Designing tablet-centric ecommerce that encourages a more casual kind of shopping, to help shoppers discover products they didn’t know they were looking for, seems like a natural next step in digital retail strategy. Certainly for ecommerce companies that have a large number of SKUs to sell.
“The tablet is the ideal ‘couch commerce’ browsing environment,” says Zucker. ”Their large screen, high resolution and good sound make rich browsing experiences possible… We see the growth in tablet usage as a ‘third screen’ and interaction with commerce and brands is increasing. Tablet usage has grown 10x faster than smartphone usage comparing the first two years after introduction [and] is expected to grow at 50% compounded annual rate through 2015 – this is where the puck is going.”

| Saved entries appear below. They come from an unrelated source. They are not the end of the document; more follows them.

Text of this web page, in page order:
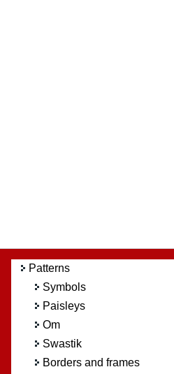
Patterns
Symbols
Paisleys
Om
Swastik
Borders and frames
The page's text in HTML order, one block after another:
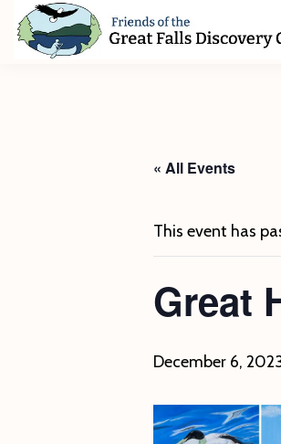
Skip
Skip
Skip
« All Events
This event has
Great
December 6,
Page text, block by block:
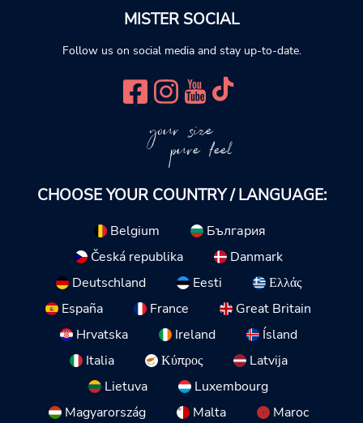
MISTER SOCIAL
Follow us on social media and stay up-to-date.
your size
pure feel
CHOOSE YOUR COUNTRY / LANGUAGE:
Belgium
България
Česká republika
Danmark
Deutschland
Eesti
Ελλάς
España
France
Great Britain
Hrvatska
Ireland
Ísland
Italia
Κύπρος
Latvija
Lietuva
Luxembourg
Magyarország
Malta Maroc
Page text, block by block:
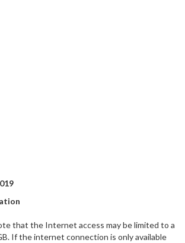
that the Internet access may be limited to a
If the internet connection is only available
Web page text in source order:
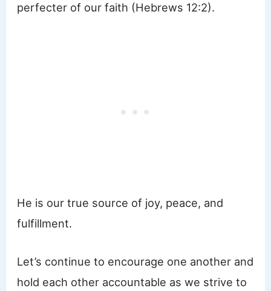
perfecter of our faith (Hebrews 12:2).
He is our true source of joy, peace, and
fulfillment.
Let’s continue to encourage one another and
hold each other accountable as we strive to
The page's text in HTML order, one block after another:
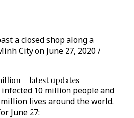
a closed shop along a
City on June 27, 2020 /
– latest updates
10 million people and
lives around the world.
June 27:
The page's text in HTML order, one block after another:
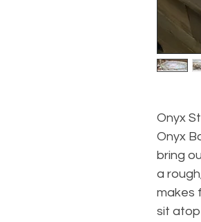
Onyx
Onyx
bring
a
makes
sit atop
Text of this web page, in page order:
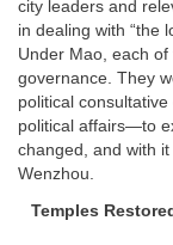
city leaders and
in dealing with “the
Under Mao, each of
governance. They
political
political affairs—to
changed, and with
Wenzhou.
Temples
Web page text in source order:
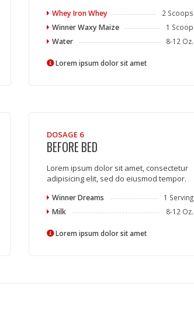
Whey Iron Whey 2 Scoops
Winner Waxy Maize 1 Scoop
Water 8-12 Oz.
Lorem ipsum dolor sit amet
DOSAGE 6
BEFORE BED
Lorem ipsum dolor sit amet, consectetur
adipisicing elit, sed do eiusmod tempor.
Winner Dreams 1 Serving
Milk 8-12 Oz.
Lorem ipsum dolor sit amet
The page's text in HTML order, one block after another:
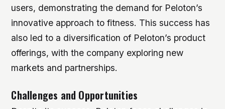
users, demonstrating the demand for Peloton’s
innovative approach to fitness. This success has
also led to a diversification of Peloton’s product
offerings, with the company exploring new
markets and partnerships.
Challenges and Opportunities
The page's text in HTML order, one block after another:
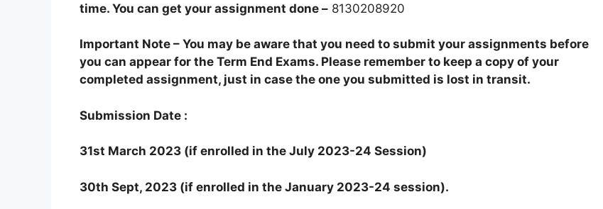
time. You can get your assignment done – 8130208920
Important Note – You may be aware that you need to submit your assignments before
you can appear for the Term End Exams. Please remember to keep a copy of your
completed assignment, just in case the one you submitted is lost in transit.
Submission Date :
31st March 2023 (if enrolled in the July 2023-24 Session)
30th Sept, 2023 (if enrolled in the January 2023-24 session).
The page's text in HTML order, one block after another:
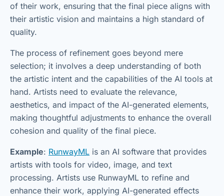
of their work, ensuring that the final piece aligns with
their artistic vision and maintains a high standard of
quality.
The process of refinement goes beyond mere
selection; it involves a deep understanding of both
the artistic intent and the capabilities of the AI tools at
hand. Artists need to evaluate the relevance,
aesthetics, and impact of the AI-generated elements,
making thoughtful adjustments to enhance the overall
cohesion and quality of the final piece.
Example: RunwayML is an AI software that provides
artists with tools for video, image, and text
processing. Artists use RunwayML to refine and
enhance their work, applying AI-generated effects
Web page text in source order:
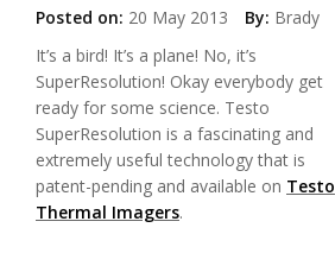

So what exactly does Vitacost’s tablet “experience” do to get more shoppers encountering stuff they didn’t already know about? Firstly, the shopping experience is built around gestures to make it easier to browse and choose items, with swipes to quickly flick through scores of items on virtual shelves. Products that the shopper wants to buy are then dragged off the virtual shelf to the bottom of the screen where they are added to the basket.
Another feature, called ‘browsing bubbles’, displays related info next to the products (such as ingredients and dietary info) but also bubbles up similar products to get users to widen the spectrum of their search.
Add to that, a proprietary ‘sprinkler algorithm’ introduces an element of pure serendipity by pushing random categories and items into the mix too, so that shoppers end up encountering a much broader collection of products than if they have been shopping via the traditional ecommerce staple of drop-down category menus.
The effect Vitacost was aiming for was to digitally recreate a bricks and mortar style shopping experience where the act of shopping naturally involves discovery, says Zucker. “Consumers using our new digital platform are offered an endless array of product suggestions through the browsing bubbles, increasing awareness of the vast selection of products and brands that Vitacost carries,” he adds in a statement.
The company gets 1.5 million unique views to its ecommerce website per month but does not yet publicly disclose traffic to mobile devices. Zucker tells TechCrunch that “mobile/tablet revenue is a non-trivial portion of our total revenue” but said, first and foremost, the decision to develop the tablet shopping platform was driven by “the desire to remove friction in the buying process for our 40,000+ SKUs”.
“We chose the iPad to exploit the functionality that this device has, such as dragging, swiping and other functionality that enables more gesture-based shopping. Second, we needed a user experience that better enabled a consumer to discover the products we have; since a typical consumer will enter a brick and mortar grocery shopping experience and emerge with items they did not initially intend to buy,” he says.
“This ‘discover’ process is difficult to build in a website and we believe we have made significant strides with our new experience to develop a sense of discovery using our shopping bubbles and sprinkle algorithm. Finally, we wanted something that people actually liked to use and found fun to interact with. I don’t think anyone would say that web shopping is in itself a fun experience, although theVitacost iPad experience is.”